If you use this package in your research, please cite:

**Software:**
```bibtex
@software{pmct2024,
  author = {Roudane, Merwan},
  title = {PMCT: Python Module for Cointegration Tests with Two Endogenous Structural Breaks},
  year = {2024},
  url = {https://github.com/merwanroudane/pmct},
  version = {1.0.0}
}
```

**Methodology:**
```bibtex
@article{hatemi2008tests,
  title={Tests for cointegration with two unknown regime shifts with an application to financial market integration},
  author={Hatemi-J, Abdulnasser},
  journal={Empirical Economics},
  volume={35},
  number={3},
  pages={497--505},
  year={2008},
  publisher={Springer},
  doi={10.1007/s00181-007-0175-9}
}
```

## License

This project is licensed under the GNU General Public License v3.0 - see the [LICENSE](LICENSE) file for details.

## Acknowledgments

- **Prof. Abdulnasser Hatemi-J** for developing the original methodology
- **Dr. Alan Mustafa** for the initial Python/GAUSS implementation
- Original paper: Hatemi-J, A. (2008). Tests for cointegration with two unknown regime shifts with an application to financial market integration. *Empirical Economics*, 35(3), 497-505.

## References

1. Hatemi-J, A. (2008). Tests for cointegration with two unknown regime shifts with an application to financial market integration. *Empirical Economics*, 35(3), 497-505. [https://doi.org/10.1007/s00181-007-0175-9](https://doi.org/10.1007/s00181-007-0175-9)

2. Gregory, A. W., & Hansen, B. E. (1996). Residual-based tests for cointegration in models with regime shifts. *Journal of Econometrics*, 70(1), 99-126.

3. Phillips, P. C., & Ouliaris, S. (1990). Asymptotic properties of residual based tests for cointegration. *Econometrica*, 58(1), 165-193.

4. Dickey, D. A., & Fuller, W. A. (1979).
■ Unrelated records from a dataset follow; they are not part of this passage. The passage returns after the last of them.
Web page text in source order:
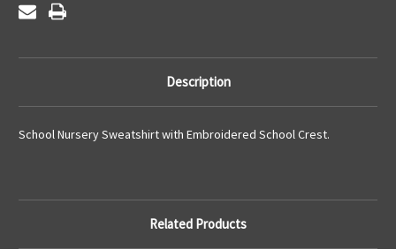
Description
School Nursery Sweatshirt with Embroidered School Crest.
Related Products
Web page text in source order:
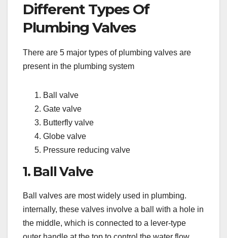
Different Types Of
Plumbing Valves
There are 5 major types of plumbing valves are
present in the plumbing system
Ball valve
Gate valve
Butterfly valve
Globe valve
Pressure reducing valve
1. Ball Valve
Ball valves are most widely used in plumbing.
internally, these valves involve a ball with a hole in
the middle, which is connected to a lever-type
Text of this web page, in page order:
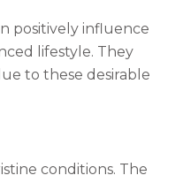
positively influence
lifestyle. They
to these desirable
conditions. The
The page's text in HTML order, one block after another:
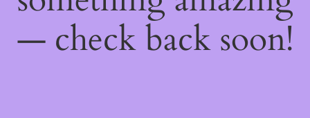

Distribution of the estimators for autoregressive time series with a unit root. *Journal of the American Statistical Association*, 74(366a), 427-431.

## Contact

**Dr. Merwan Roudane**
- Email: merwanroudane920@gmail.com
- GitHub: [@merwanroudane](https://github.com/merwanroudane)

## Support

If you encounter any problems or have questions:
1. Check the [documentation](https://github.com/merwanroudane/pmct#readme)
2. Search [existing issues](https://github.com/merwanroudane/pmct/issues)
3. Create a [new issue](https://github.com/merwanroudane/pmct/issues/new) if needed

---

**Note:** This package implements rigorous econometric tests. Ensure you understand the underlying methodology and assumptions before interpreting results for research or policy decisions.